Task details: The required answer is a copy of each line in the entries below that includes "original".

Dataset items
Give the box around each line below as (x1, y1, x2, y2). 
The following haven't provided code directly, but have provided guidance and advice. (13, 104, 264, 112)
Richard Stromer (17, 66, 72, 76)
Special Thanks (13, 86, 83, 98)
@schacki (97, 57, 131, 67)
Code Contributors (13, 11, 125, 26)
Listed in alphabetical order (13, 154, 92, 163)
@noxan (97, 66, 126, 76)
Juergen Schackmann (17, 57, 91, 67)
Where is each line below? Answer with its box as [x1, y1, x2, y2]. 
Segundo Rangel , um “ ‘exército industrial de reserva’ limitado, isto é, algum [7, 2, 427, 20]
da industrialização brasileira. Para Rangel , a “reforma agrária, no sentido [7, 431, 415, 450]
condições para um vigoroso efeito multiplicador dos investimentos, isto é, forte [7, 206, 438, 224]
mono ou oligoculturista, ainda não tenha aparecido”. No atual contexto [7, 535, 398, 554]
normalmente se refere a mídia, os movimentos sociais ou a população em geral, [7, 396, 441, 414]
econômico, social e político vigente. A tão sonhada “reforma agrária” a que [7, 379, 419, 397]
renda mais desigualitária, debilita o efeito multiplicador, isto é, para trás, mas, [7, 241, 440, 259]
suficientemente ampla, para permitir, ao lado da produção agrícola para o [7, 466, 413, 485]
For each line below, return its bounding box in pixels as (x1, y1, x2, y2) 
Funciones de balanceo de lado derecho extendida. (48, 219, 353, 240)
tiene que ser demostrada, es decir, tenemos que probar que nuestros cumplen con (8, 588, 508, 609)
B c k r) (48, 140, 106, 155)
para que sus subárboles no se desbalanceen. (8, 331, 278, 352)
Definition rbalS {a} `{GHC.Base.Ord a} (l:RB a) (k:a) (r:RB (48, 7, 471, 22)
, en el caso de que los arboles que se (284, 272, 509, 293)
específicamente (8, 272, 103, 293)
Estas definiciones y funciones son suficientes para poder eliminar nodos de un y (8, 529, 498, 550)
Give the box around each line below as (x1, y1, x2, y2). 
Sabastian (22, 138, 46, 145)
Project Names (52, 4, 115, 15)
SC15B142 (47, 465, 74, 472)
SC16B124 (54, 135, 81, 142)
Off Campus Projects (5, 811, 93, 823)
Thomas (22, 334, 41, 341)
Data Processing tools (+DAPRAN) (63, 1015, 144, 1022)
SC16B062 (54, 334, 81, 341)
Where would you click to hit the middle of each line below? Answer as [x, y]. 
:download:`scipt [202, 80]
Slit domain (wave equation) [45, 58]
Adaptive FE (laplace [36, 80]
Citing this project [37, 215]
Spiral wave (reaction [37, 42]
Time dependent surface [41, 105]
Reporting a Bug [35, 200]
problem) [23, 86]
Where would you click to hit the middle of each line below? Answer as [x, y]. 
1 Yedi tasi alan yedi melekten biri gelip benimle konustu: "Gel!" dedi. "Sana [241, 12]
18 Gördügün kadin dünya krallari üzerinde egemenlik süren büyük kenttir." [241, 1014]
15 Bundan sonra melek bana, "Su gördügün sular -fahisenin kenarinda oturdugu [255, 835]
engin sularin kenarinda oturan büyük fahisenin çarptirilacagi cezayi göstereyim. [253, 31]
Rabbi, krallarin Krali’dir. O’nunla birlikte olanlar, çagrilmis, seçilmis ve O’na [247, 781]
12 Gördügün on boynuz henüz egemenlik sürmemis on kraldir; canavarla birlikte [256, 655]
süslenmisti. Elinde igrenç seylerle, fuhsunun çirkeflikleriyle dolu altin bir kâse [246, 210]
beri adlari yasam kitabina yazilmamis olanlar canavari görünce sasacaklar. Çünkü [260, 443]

* * *

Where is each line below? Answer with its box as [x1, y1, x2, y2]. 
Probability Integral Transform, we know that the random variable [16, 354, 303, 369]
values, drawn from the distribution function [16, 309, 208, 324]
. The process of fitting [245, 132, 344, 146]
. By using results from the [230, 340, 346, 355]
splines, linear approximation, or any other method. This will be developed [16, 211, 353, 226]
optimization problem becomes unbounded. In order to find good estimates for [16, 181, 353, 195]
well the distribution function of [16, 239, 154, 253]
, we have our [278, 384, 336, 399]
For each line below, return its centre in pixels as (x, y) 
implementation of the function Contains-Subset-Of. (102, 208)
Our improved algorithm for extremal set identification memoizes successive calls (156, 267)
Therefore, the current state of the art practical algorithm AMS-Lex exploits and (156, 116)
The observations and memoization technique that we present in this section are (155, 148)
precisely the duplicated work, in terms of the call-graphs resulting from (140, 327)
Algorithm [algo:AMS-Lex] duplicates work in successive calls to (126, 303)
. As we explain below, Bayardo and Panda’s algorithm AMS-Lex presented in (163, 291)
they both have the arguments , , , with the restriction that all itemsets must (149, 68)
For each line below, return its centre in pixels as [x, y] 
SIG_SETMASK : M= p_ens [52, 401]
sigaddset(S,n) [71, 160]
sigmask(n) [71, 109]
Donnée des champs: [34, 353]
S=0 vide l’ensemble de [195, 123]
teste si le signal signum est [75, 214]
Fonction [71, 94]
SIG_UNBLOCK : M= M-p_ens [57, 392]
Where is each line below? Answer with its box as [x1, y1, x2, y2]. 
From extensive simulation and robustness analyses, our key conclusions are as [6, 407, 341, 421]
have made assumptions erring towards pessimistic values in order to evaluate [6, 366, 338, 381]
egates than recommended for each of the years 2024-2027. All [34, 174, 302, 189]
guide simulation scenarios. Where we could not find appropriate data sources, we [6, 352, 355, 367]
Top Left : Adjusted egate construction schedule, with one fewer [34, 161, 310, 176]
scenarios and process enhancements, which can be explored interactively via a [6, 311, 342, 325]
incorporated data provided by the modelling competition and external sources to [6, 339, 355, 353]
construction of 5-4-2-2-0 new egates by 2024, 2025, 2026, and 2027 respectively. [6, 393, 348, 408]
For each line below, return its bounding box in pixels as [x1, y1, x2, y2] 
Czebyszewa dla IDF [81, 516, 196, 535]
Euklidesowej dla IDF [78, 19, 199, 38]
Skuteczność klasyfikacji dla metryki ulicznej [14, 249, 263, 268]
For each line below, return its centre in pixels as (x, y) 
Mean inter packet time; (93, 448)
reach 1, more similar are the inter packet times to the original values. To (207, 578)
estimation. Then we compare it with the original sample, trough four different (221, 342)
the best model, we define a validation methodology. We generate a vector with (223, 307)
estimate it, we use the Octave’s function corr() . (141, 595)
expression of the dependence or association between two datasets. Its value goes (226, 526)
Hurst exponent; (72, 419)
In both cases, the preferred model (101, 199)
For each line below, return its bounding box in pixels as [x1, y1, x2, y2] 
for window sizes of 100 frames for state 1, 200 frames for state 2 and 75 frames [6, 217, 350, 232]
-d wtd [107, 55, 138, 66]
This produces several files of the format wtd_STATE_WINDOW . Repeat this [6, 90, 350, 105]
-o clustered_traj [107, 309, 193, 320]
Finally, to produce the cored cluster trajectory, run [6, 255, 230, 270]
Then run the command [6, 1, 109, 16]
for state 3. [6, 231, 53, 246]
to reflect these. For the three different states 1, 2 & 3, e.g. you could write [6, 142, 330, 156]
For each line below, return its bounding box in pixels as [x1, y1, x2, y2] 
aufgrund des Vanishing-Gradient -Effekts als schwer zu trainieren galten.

Response to this task:
reach 1, more similar are the inter packet times to the original values. To (207, 578)
estimation. Then we compare it with the original sample, trough four different (221, 342)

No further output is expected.